It was seven years after Dr David Johnston bought Balintore Castle before he stopped finding new rooms.
“I was on one of the upper levels and the floor collapsed beneath me,” he recalls. “I fell through and caught myself on the joists. As my legs were dangling and I was feeling like a cut rate Indiana Jones I looked down to the floor below and realised I’d never been in that room before. Once I freed myself I headed down the stairs to explore it.”
At one point David was discovering new rooms at a rate of one every few days – all told there are 85 of them.

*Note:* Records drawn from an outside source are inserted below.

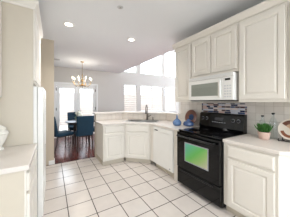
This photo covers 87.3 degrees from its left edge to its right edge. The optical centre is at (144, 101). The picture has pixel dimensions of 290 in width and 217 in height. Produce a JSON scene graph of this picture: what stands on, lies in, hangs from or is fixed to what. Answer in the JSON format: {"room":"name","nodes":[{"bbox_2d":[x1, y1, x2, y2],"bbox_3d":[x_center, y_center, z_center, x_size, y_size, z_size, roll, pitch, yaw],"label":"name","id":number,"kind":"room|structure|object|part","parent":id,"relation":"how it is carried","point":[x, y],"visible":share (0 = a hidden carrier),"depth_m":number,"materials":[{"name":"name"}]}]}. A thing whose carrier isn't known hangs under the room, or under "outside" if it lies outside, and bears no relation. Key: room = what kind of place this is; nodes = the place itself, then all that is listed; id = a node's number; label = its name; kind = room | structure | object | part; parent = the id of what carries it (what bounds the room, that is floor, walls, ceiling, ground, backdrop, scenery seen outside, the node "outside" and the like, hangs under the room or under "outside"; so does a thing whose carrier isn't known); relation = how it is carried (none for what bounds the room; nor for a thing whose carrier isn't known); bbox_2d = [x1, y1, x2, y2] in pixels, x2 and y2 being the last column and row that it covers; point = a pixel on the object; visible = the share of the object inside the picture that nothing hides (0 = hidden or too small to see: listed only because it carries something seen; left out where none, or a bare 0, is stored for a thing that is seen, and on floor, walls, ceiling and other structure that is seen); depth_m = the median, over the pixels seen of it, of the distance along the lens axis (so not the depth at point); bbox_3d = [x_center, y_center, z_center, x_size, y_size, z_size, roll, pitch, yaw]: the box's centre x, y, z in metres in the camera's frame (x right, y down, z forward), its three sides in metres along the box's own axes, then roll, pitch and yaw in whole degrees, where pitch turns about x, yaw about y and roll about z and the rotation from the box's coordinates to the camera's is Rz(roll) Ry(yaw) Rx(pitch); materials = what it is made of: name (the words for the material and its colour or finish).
{"room":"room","nodes":[
{"label":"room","id":0,"kind":"room"},
{"bbox_2d":[0,0,42,146],"bbox_3d":[-1.735,0.129,1.958,0.661,2.495,1.050,0,0,-31],"label":"tall cabinet","id":1,"kind":"object","parent":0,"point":[22,33],"visible":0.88,"depth_m":1.64,"materials":[{"name":"beige paint"}]},
{"bbox_3d":[-1.731,-1.077,1.961,0.651,0.085,1.050,0,0,-31],"label":"crown molding","id":2,"kind":"part","parent":1,"relation":"part of","materials":[{"name":"beige paint"}]},
{"bbox_3d":[-1.365,-0.639,1.907,0.020,0.790,0.452,0,0,-31],"label":"door","id":3,"kind":"part","parent":1,"relation":"part of","materials":[{"name":"beige paint"}]},
{"bbox_3d":[-1.605,-0.639,2.301,0.020,0.790,0.452,0,0,-31],"label":"door","id":4,"kind":"part","parent":1,"relation":"part of","materials":[{"name":"beige paint"}]},
{"bbox_2d":[41,38,53,164],"bbox_3d":[-2.403,0.006,3.208,0.830,2.740,0.120,0,0,-31],"label":"wall","id":5,"kind":"structure","parent":0,"point":[47,46],"depth_m":3.32,"materials":[{"name":"beige paint"}]},
{"bbox_2d":[95,114,95,156],"bbox_3d":[-1.243,0.839,3.821,0.012,1.075,0.130,0,0,-31],"label":"wall","id":6,"kind":"structure","parent":0,"point":[95,114],"depth_m":3.80,"materials":[{"name":"white paint"}]},
{"bbox_2d":[54,50,178,112],"bbox_3d":[-0.688,-1.274,7.576,10.740,5.300,0.160,0,0,-31],"label":"wall","id":7,"kind":"structure","parent":0,"point":[110,84],"depth_m":7.04,"materials":[{"name":"beige paint"}]},
{"bbox_2d":[54,82,97,137],"bbox_3d":[-2.803,0.301,6.261,1.660,2.150,0.190,0,0,-31],"label":"door","id":8,"kind":"structure","parent":7,"relation":"in","point":[57,85],"depth_m":6.18,"materials":[{"name":"white paint"}]},
{"bbox_2d":[124,84,136,110],"bbox_3d":[-0.704,-0.169,7.472,0.675,1.350,0.081,0,0,-31],"label":"window blind","id":9,"kind":"object","parent":7,"relation":"attached to","point":[128,105],"visible":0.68,"depth_m":7.47,"materials":[{"name":"white paint"}]},
{"bbox_2d":[141,85,151,111],"bbox_3d":[0.088,-0.169,7.953,0.698,1.350,0.081,0,0,-31],"label":"window blind","id":10,"kind":"object","parent":7,"relation":"attached to","point":[145,93],"visible":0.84,"depth_m":7.95,"materials":[{"name":"white paint"}]},
{"bbox_2d":[141,55,161,75],"bbox_3d":[0.347,-2.214,8.217,1.425,1.520,0.060,0,0,-31],"label":"window","id":11,"kind":"structure","parent":7,"relation":"in","point":[161,55],"depth_m":8.56,"materials":[{"name":"white paint"}]},
{"bbox_2d":[152,86,162,110],"bbox_3d":[0.701,-0.169,8.326,0.698,1.350,0.081,0,0,-31],"label":"window blind","id":12,"kind":"object","parent":7,"relation":"attached to","point":[156,96],"visible":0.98,"depth_m":8.33,"materials":[{"name":"white paint"}]},
{"bbox_2d":[165,87,175,110],"bbox_3d":[1.483,-0.169,8.802,0.785,1.350,0.081,0,0,-31],"label":"window blind","id":13,"kind":"object","parent":7,"relation":"attached to","point":[167,108],"visible":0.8,"depth_m":8.80,"materials":[{"name":"white paint"}]},
{"bbox_2d":[96,113,178,120],"bbox_3d":[-0.164,0.839,3.896,2.176,1.075,0.570,0,0,9],"label":"wall","id":14,"kind":"structure","parent":0,"point":[139,116],"depth_m":3.95,"materials":[{"name":"white tile"}]},
{"bbox_2d":[92,111,178,114],"bbox_3d":[-0.214,0.281,3.967,2.326,0.035,0.742,0,0,7],"label":"bar ledge","id":15,"kind":"object","parent":14,"relation":"on","point":[110,112],"visible":0.85,"depth_m":3.90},
{"bbox_2d":[42,134,236,216],"bbox_3d":[1.783,1.426,3.514,10.500,0.100,9.350,0,0,-31],"label":"floor","id":16,"kind":"structure","parent":0,"point":[83,187],"depth_m":2.36,"materials":[{"name":"white tile"}]},
{"bbox_2d":[0,150,36,216],"bbox_3d":[-1.312,0.940,1.260,0.640,0.872,0.679,0,0,-31],"label":"base cabinet","id":17,"kind":"object","parent":16,"relation":"on","point":[18,190],"visible":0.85,"depth_m":1.11,"materials":[{"name":"beige paint"}]},
{"bbox_3d":[-1.147,0.890,0.966,0.600,0.772,0.005,0,0,-31],"label":"panel","id":18,"kind":"part","parent":17,"relation":"part of","materials":[{"name":"beige wood"}]},
{"bbox_2d":[0,143,36,174],"bbox_3d":[-1.311,0.482,1.250,0.650,0.040,0.698,0,0,-31],"label":"countertop","id":19,"kind":"structure","parent":17,"relation":"on","point":[17,158],"depth_m":1.25,"materials":[{"name":"white stone"}]},
{"bbox_2d":[0,125,8,149],"bbox_3d":[-1.416,0.320,1.462,0.164,0.283,0.164,0,0,-31],"label":"urn","id":20,"kind":"object","parent":19,"relation":"on","point":[3,132],"visible":1,"depth_m":1.46,"materials":[{"name":"white ceramic"}]},
{"bbox_3d":[-0.963,0.602,1.283,0.020,0.135,0.318,0,0,-31],"label":"drawer","id":21,"kind":"part","parent":17,"relation":"part of","materials":[{"name":"beige paint"}]},
{"bbox_3d":[-0.963,0.973,1.283,0.020,0.557,0.318,0,0,-31],"label":"door","id":22,"kind":"part","parent":17,"relation":"part of","materials":[{"name":"beige paint"}]},
{"bbox_3d":[-1.135,0.602,1.565,0.020,0.135,0.318,0,0,-31],"label":"drawer","id":23,"kind":"part","parent":17,"relation":"part of","materials":[{"name":"beige paint"}]},
{"bbox_3d":[-1.135,0.973,1.565,0.020,0.557,0.318,0,0,-31],"label":"door","id":24,"kind":"part","parent":17,"relation":"part of","materials":[{"name":"beige paint"}]},
{"bbox_2d":[33,86,45,216],"bbox_3d":[-1.695,0.599,1.983,0.666,1.555,0.892,0,0,-31],"label":"refrigerator","id":25,"kind":"object","parent":16,"relation":"on","point":[39,93],"visible":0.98,"depth_m":1.76,"materials":[{"name":"white metal"}]},
{"bbox_3d":[-1.311,0.580,1.924,0.056,1.512,0.392,0,0,-31],"label":"door","id":26,"kind":"part","parent":25,"relation":"part of","materials":[{"name":"white metal"}]},
{"bbox_3d":[-1.544,0.580,2.307,0.056,1.512,0.496,0,0,-31],"label":"door","id":27,"kind":"part","parent":25,"relation":"part of","materials":[{"name":"white metal"}]},
{"bbox_3d":[-1.399,0.276,2.131,0.008,0.600,0.022,0,0,-31],"label":"handle","id":28,"kind":"part","parent":25,"relation":"part of","materials":[{"name":"white plastic"}]},
{"bbox_2d":[54,117,73,152],"bbox_3d":[-2.488,0.882,4.436,0.470,0.996,0.607,0,0,36],"label":"dining chair","id":29,"kind":"object","parent":16,"relation":"on","point":[63,133],"visible":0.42,"depth_m":4.26,"materials":[{"name":"teal fabric"}]},
{"bbox_3d":[-2.614,0.670,4.261,0.469,0.572,0.176,0,0,36],"label":"backrest","id":30,"kind":"part","parent":29,"relation":"part of","materials":[{"name":"teal fabric"}]},
{"bbox_3d":[-2.445,0.926,4.496,0.470,0.100,0.460,0,0,36],"label":"seat","id":31,"kind":"part","parent":29,"relation":"part of","materials":[{"name":"teal fabric"}]},
{"bbox_2d":[67,112,82,141],"bbox_3d":[-2.591,0.882,5.639,0.470,0.996,0.607,0,0,-34],"label":"dining chair","id":32,"kind":"object","parent":16,"relation":"on","point":[70,115],"visible":0.41,"depth_m":5.70,"materials":[{"name":"teal fabric"}]},
{"bbox_3d":[-2.711,0.670,5.817,0.469,0.572,0.176,0,0,-34],"label":"backrest","id":33,"kind":"part","parent":32,"relation":"part of","materials":[{"name":"teal fabric"}]},
{"bbox_2d":[65,120,94,145],"bbox_3d":[-2.138,1.002,5.091,0.960,0.751,0.960,0,0,-31],"label":"dining table","id":34,"kind":"object","parent":16,"relation":"on","point":[70,122],"visible":0.5,"depth_m":4.88,"materials":[{"name":"brown wood"}]},
{"bbox_2d":[74,111,82,120],"bbox_3d":[-2.154,0.456,4.966,0.337,0.339,0.346,0,0,-31],"label":"flower arrangement","id":35,"kind":"object","parent":34,"relation":"on","point":[78,113],"visible":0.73,"depth_m":4.89,"materials":[{"name":"white plant"}]},
{"bbox_2d":[74,116,93,151],"bbox_3d":[-1.799,0.882,4.496,0.470,0.996,0.607,0,0,-31],"label":"dining chair","id":36,"kind":"object","parent":16,"relation":"on","point":[85,124],"visible":1,"depth_m":4.28,"materials":[{"name":"teal fabric"}]},
{"bbox_3d":[-1.687,0.670,4.312,0.469,0.572,0.176,0,0,-31],"label":"backrest","id":37,"kind":"part","parent":36,"relation":"part of","materials":[{"name":"teal fabric"}]},
{"bbox_2d":[96,123,124,165],"bbox_3d":[-0.831,0.940,3.621,0.495,0.872,0.630,0,0,-31],"label":"base cabinet","id":38,"kind":"object","parent":16,"relation":"on","point":[110,139],"visible":0.89,"depth_m":3.36,"materials":[{"name":"beige paint"}]},
{"bbox_3d":[-0.672,0.602,3.360,0.435,0.135,0.020,0,0,-31],"label":"drawer","id":39,"kind":"part","parent":38,"relation":"part of","materials":[{"name":"beige paint"}]},
{"bbox_3d":[-0.672,0.973,3.360,0.435,0.557,0.020,0,0,-31],"label":"door","id":40,"kind":"part","parent":38,"relation":"part of","materials":[{"name":"beige paint"}]},
{"bbox_2d":[124,124,152,162],"bbox_3d":[-0.124,0.940,3.651,1.449,0.872,0.669,0,0,14],"label":"base cabinet","id":41,"kind":"object","parent":16,"relation":"on","point":[137,137],"depth_m":3.41,"materials":[{"name":"beige paint"}]},
{"bbox_3d":[-0.180,0.602,3.417,0.524,0.135,0.020,0,0,14],"label":"drawer","id":42,"kind":"part","parent":41,"relation":"part of","materials":[{"name":"beige paint"}]},
{"bbox_3d":[-0.180,0.973,3.417,0.524,0.557,0.020,0,0,14],"label":"door","id":43,"kind":"part","parent":41,"relation":"part of","materials":[{"name":"beige paint"}]},
{"bbox_2d":[95,119,199,130],"bbox_3d":[-0.065,0.482,3.322,1.553,0.040,1.946,0,0,-31],"label":"countertop","id":44,"kind":"structure","parent":41,"relation":"on","point":[165,124],"depth_m":3.32,"materials":[{"name":"white stone"}]},
{"bbox_2d":[123,119,159,122],"bbox_3d":[-0.063,0.548,3.686,0.820,0.188,0.422,0,0,14],"label":"sink","id":45,"kind":"object","parent":44,"relation":"in","point":[129,120],"visible":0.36,"depth_m":3.81,"materials":[{"name":"silver metal"}]},
{"bbox_2d":[145,105,150,119],"bbox_3d":[0.078,0.264,3.830,0.133,0.396,0.194,0,0,14],"label":"faucet","id":46,"kind":"object","parent":44,"relation":"on","point":[146,112],"visible":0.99,"depth_m":3.89,"materials":[{"name":"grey metal"}]},
{"bbox_2d":[173,115,180,125],"bbox_3d":[0.632,0.362,3.001,0.172,0.198,0.172,0,0,-31],"label":"vase","id":47,"kind":"object","parent":44,"relation":"on","point":[176,122],"visible":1,"depth_m":2.94,"materials":[{"name":"blue glass"}]},
{"bbox_2d":[183,119,193,126],"bbox_3d":[0.833,0.390,2.912,0.204,0.142,0.204,0,0,-31],"label":"vase","id":48,"kind":"object","parent":44,"relation":"on","point":[188,123],"visible":1,"depth_m":2.84,"materials":[{"name":"blue ceramic"}]},
{"bbox_2d":[185,110,196,122],"bbox_3d":[0.922,0.305,3.060,0.064,0.295,0.300,0,0,-31],"label":"decorative plate","id":49,"kind":"object","parent":44,"relation":"on","point":[191,114],"visible":0.84,"depth_m":3.07,"materials":[{"name":"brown ceramic"}]},
{"bbox_3d":[0.159,0.890,3.298,0.020,0.772,0.146,0,0,-31],"label":"cabinet filler","id":50,"kind":"part","parent":41,"relation":"part of","materials":[{"name":"white wood"}]},
{"bbox_2d":[153,126,173,176],"bbox_3d":[0.584,0.942,3.100,0.620,0.868,0.620,0,0,-31],"label":"dishwasher","id":51,"kind":"object","parent":16,"relation":"on","point":[163,139],"visible":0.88,"depth_m":2.90,"materials":[{"name":"white metal"}]},
{"bbox_2d":[174,131,177,181],"bbox_3d":[0.794,0.940,2.810,0.602,0.872,0.085,0,0,-31],"label":"cabinet filler","id":52,"kind":"object","parent":16,"relation":"on","point":[175,132],"visible":0.23,"depth_m":2.66,"materials":[{"name":"beige paint"}]},
{"bbox_2d":[176,112,246,207],"bbox_3d":[0.991,0.781,2.371,0.723,1.190,0.765,0,0,-31],"label":"range","id":53,"kind":"object","parent":16,"relation":"on","point":[200,150],"visible":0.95,"depth_m":2.20,"materials":[{"name":"black metal"}]},
{"bbox_3d":[0.705,0.541,2.197,0.056,0.025,0.665,0,0,-31],"label":"oven handle","id":54,"kind":"part","parent":53,"relation":"part of","materials":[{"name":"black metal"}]},
{"bbox_3d":[0.732,0.774,2.204,0.004,0.295,0.423,0,0,-31],"label":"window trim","id":55,"kind":"part","parent":53,"relation":"part of","materials":[{"name":"green glass"}]},
{"bbox_3d":[0.727,1.098,2.211,0.015,0.020,0.565,0,0,-31],"label":"drawer pull","id":56,"kind":"part","parent":53,"relation":"part of","materials":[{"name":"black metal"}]},
{"bbox_3d":[0.758,1.192,2.229,0.054,0.248,0.753,0,0,-31],"label":"storage drawer","id":57,"kind":"part","parent":53,"relation":"part of","materials":[{"name":"black metal"}]},
{"bbox_3d":[0.755,0.773,2.228,0.060,0.570,0.753,0,0,-31],"label":"oven door","id":58,"kind":"part","parent":53,"relation":"part of","materials":[{"name":"black glass"}]},
{"bbox_2d":[179,127,243,139],"bbox_3d":[1.020,0.469,2.389,0.605,0.024,0.765,0,0,-31],"label":"cooktop","id":59,"kind":"object","parent":53,"relation":"in","point":[214,133],"depth_m":2.28,"materials":[{"name":"black glass"}]},
{"bbox_3d":[1.254,0.331,2.531,0.105,0.290,0.765,0,0,-31],"label":"control panel","id":60,"kind":"part","parent":53,"relation":"part of","materials":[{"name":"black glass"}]},
{"bbox_2d":[224,142,289,216],"bbox_3d":[1.540,0.940,1.571,0.625,0.872,1.153,0,0,-31],"label":"base cabinet","id":61,"kind":"object","parent":16,"relation":"on","point":[256,182],"visible":0.92,"depth_m":1.60,"materials":[{"name":"beige paint"}]},
{"bbox_3d":[1.130,0.973,1.664,0.020,0.557,0.458,0,0,-31],"label":"door","id":62,"kind":"part","parent":61,"relation":"part of","materials":[{"name":"beige paint"}]},
{"bbox_3d":[1.130,0.602,1.664,0.020,0.135,0.458,0,0,-31],"label":"drawer","id":63,"kind":"part","parent":61,"relation":"part of","materials":[{"name":"beige paint"}]},
{"bbox_2d":[223,134,289,155],"bbox_3d":[1.548,0.482,1.557,0.633,0.040,1.193,0,0,-31],"label":"countertop","id":64,"kind":"structure","parent":61,"relation":"on","point":[273,146],"depth_m":1.69,"materials":[{"name":"white stone"}]},
{"bbox_2d":[254,123,272,139],"bbox_3d":[1.478,0.357,1.894,0.167,0.207,0.185,0,0,-31],"label":"potted plant","id":65,"kind":"object","parent":64,"relation":"on","point":[264,130],"visible":1,"depth_m":1.86,"materials":[{"name":"green plant"}]},
{"bbox_3d":[1.479,0.415,1.889,0.132,0.092,0.132,0,0,-31],"label":"pot","id":66,"kind":"part","parent":65,"relation":"part of","materials":[{"name":"ceramic"}]},
{"bbox_3d":[1.678,0.370,1.739,0.195,0.181,0.176,0,0,-19],"label":"easel","id":67,"kind":"object","parent":64,"relation":"on","visible":0},
{"bbox_2d":[278,119,289,139],"bbox_3d":[1.656,0.310,1.732,0.072,0.235,0.244,0,0,-19],"label":"decorative plate","id":68,"kind":"object","parent":67,"relation":"on","point":[284,126],"visible":1,"depth_m":1.78,"materials":[{"name":"beige ceramic"}]},
{"bbox_3d":[1.278,0.890,1.455,0.028,0.772,0.027,0,0,-31],"label":"corner post","id":69,"kind":"part","parent":61,"relation":"part of","materials":[{"name":"beige paint"}]},
{"bbox_2d":[37,0,265,72],"bbox_3d":[-0.728,-1.514,1.986,4.620,0.300,9.350,0,0,-31],"label":"ceiling","id":70,"kind":"structure","parent":0,"point":[99,36],"depth_m":2.75,"materials":[{"name":"white paint"}]},
{"bbox_2d":[63,22,74,27],"bbox_3d":[-1.339,-1.359,2.674,0.196,0.010,0.196,0,0,-31],"label":"recessed light","id":71,"kind":"object","parent":70,"relation":"in","point":[67,24],"visible":1,"depth_m":2.67,"materials":[{"name":"white paint"}]},
{"bbox_2d":[72,61,91,87],"bbox_3d":[-2.124,-0.920,5.146,0.594,0.885,0.594,0,0,-11],"label":"chandelier","id":72,"kind":"object","parent":70,"relation":"hanging from","point":[85,81],"visible":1,"depth_m":5.12,"materials":[{"name":"gold metal"}]},
{"bbox_3d":[2.166,0.006,1.289,0.120,2.740,5.150,0,0,-31],"label":"wall","id":73,"kind":"structure","parent":0,"visible":0},
{"bbox_2d":[192,22,238,77],"bbox_3d":[1.170,-0.739,2.444,0.356,0.650,0.800,0,0,-31],"label":"upper cabinet","id":74,"kind":"object","parent":73,"relation":"attached to","point":[217,52],"visible":0.78,"depth_m":2.26,"materials":[{"name":"beige paint"}]},
{"bbox_3d":[0.925,-0.739,2.523,0.020,0.580,0.367,0,0,-31],"label":"door","id":75,"kind":"part","parent":74,"relation":"part of","materials":[{"name":"beige paint"}]},
{"bbox_2d":[189,72,238,100],"bbox_3d":[1.122,-0.208,2.425,0.432,0.385,0.760,0,0,-31],"label":"microwave","id":76,"kind":"object","parent":74,"relation":"attached to","point":[224,86],"visible":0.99,"depth_m":2.21,"materials":[{"name":"white plastic"}]},
{"bbox_3d":[0.935,-0.188,2.393,0.027,0.316,0.618,0,0,-31],"label":"door","id":77,"kind":"part","parent":76,"relation":"part of","materials":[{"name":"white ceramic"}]},
{"bbox_3d":[1.054,-0.189,2.145,0.026,0.245,0.027,0,0,-31],"label":"handle","id":78,"kind":"part","parent":76,"relation":"part of","materials":[{"name":"white plastic"}]},
{"bbox_3d":[1.134,-0.188,2.068,0.025,0.316,0.138,0,0,-31],"label":"control panel","id":79,"kind":"part","parent":76,"relation":"part of","materials":[{"name":"white plastic"}]},
{"bbox_3d":[1.127,-0.739,2.191,0.020,0.580,0.367,0,0,-31],"label":"door","id":80,"kind":"part","parent":74,"relation":"part of","materials":[{"name":"beige paint"}]},
{"bbox_2d":[172,0,288,49],"bbox_3d":[1.209,-1.107,2.125,0.150,0.085,2.306,0,0,-31],"label":"crown molding","id":81,"kind":"structure","parent":74,"relation":"attached to","point":[265,5],"depth_m":2.05,"materials":[{"name":"beige paint"}]},
{"bbox_2d":[180,101,289,138],"bbox_3d":[1.604,0.219,2.087,0.010,0.486,3.098,0,0,-31],"label":"wall","id":82,"kind":"structure","parent":73,"relation":"attached to","point":[281,110],"depth_m":2.12,"materials":[{"name":"white tile"}]},
{"bbox_2d":[175,42,203,101],"bbox_3d":[0.855,-0.532,2.962,0.356,1.064,0.408,0,0,-31],"label":"upper cabinet","id":83,"kind":"object","parent":82,"relation":"attached to","point":[183,55],"visible":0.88,"depth_m":2.84,"materials":[{"name":"beige paint"}]},
{"bbox_3d":[0.711,-0.532,2.874,0.020,0.994,0.384,0,0,-31],"label":"door","id":84,"kind":"part","parent":83,"relation":"part of","materials":[{"name":"beige paint"}]},
{"bbox_2d":[202,103,246,114],"bbox_3d":[1.296,0.118,2.576,0.008,0.195,0.785,0,0,-31],"label":"mosaic panel","id":85,"kind":"object","parent":82,"relation":"attached to","point":[231,108],"visible":0.79,"depth_m":2.50,"materials":[{"name":"multicoloured tile"}]},
{"bbox_2d":[239,1,287,101],"bbox_3d":[1.507,-0.532,1.891,0.356,1.064,0.492,0,0,-31],"label":"upper cabinet","id":86,"kind":"object","parent":82,"relation":"attached to","point":[263,36],"visible":1,"depth_m":1.75,"materials":[{"name":"beige paint"}]},
{"bbox_2d":[288,0,289,101],"bbox_3d":[1.779,-0.532,1.444,0.356,1.064,0.550,0,0,-31],"label":"upper cabinet","id":87,"kind":"object","parent":82,"relation":"attached to","point":[289,0],"visible":1,"depth_m":1.58,"materials":[{"name":"beige paint"}]},
{"label":"outside","id":88,"kind":"structure","parent":0,"visible":0},
{"bbox_2d":[60,125,67,136],"bbox_3d":[-2.017,1.491,11.011,24.000,0.170,7.090,0,0,-31],"label":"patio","id":89,"kind":"structure","parent":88,"point":[62,127],"depth_m":8.38,"materials":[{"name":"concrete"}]},
{"bbox_2d":[60,92,173,124],"bbox_3d":[-2.015,0.416,11.007,20.000,1.980,0.100,0,0,-31],"label":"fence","id":90,"kind":"object","parent":89,"relation":"on","point":[66,99],"visible":0.02,"depth_m":9.71,"materials":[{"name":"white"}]},
{"bbox_3d":[-1.112,0.006,0.172,0.120,2.740,6.650,0,0,-31],"label":"wall","id":91,"kind":"structure","parent":0,"visible":0},
{"bbox_2d":[0,0,1,96],"bbox_3d":[-1.412,-0.536,1.137,0.350,1.055,0.775,0,0,-31],"label":"upper cabinet","id":92,"kind":"object","parent":91,"relation":"attached to","point":[0,0],"visible":1,"depth_m":1.52,"materials":[{"name":"beige paint"}]}
]}

The story of David Johnston and Balintore Castle is one of the most remarkable tales of restoration anywhere in Scotland. Built in 1860 and empty since the 1960s, the Scottish Baronial castle had fallen into dilapidation by the time David acquired it 13 years ago.
Had he not done so, the baker’s dozen of winters that have passed since then may well have seen it degrade beyond all possibility of rescue.
That would be an appalling shame, I think to myself, as I’m afforded my first glimpse of its magnificent turrets and spires.
Nestled in the Angus glens a few miles north of Loch of Lintrathen, the castle’s approach could almost have been designed to showcase its grandeur. It’s a beautiful blue-sky morning when I visit and its silhouette leaps into view once I round the shoulder of a small hill.
With a wooded hillside as its backdrop and the sweep of Glen Isla laid out before it, the setting is almost as magnificent as the building itself.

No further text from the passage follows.